◆ Aim of the exercise
All that is required is the number of lines in this listing that hold "practices".
(Beginning of Provided information)
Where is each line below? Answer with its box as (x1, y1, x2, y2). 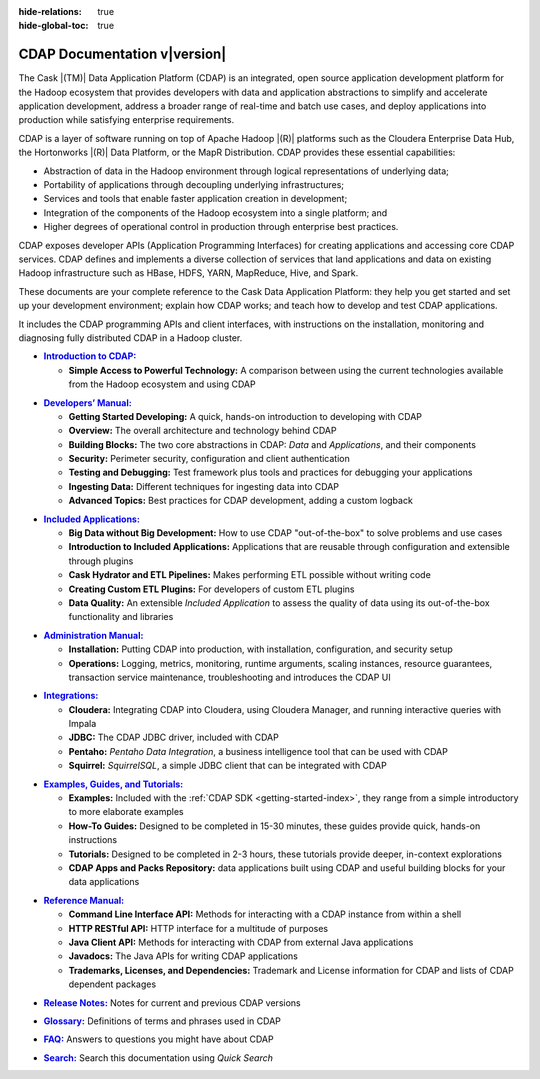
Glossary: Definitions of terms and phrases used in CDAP (43, 1015, 282, 1027)
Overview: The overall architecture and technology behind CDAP (68, 425, 337, 437)
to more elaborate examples (68, 806, 184, 818)
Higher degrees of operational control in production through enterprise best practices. (43, 221, 399, 233)
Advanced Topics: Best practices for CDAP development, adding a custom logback (68, 495, 414, 507)
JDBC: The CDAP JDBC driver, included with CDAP (68, 731, 279, 744)
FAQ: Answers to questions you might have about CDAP (43, 1033, 274, 1045)
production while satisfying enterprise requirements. (18, 114, 235, 126)
(End of Provided information)
◆ Your response
2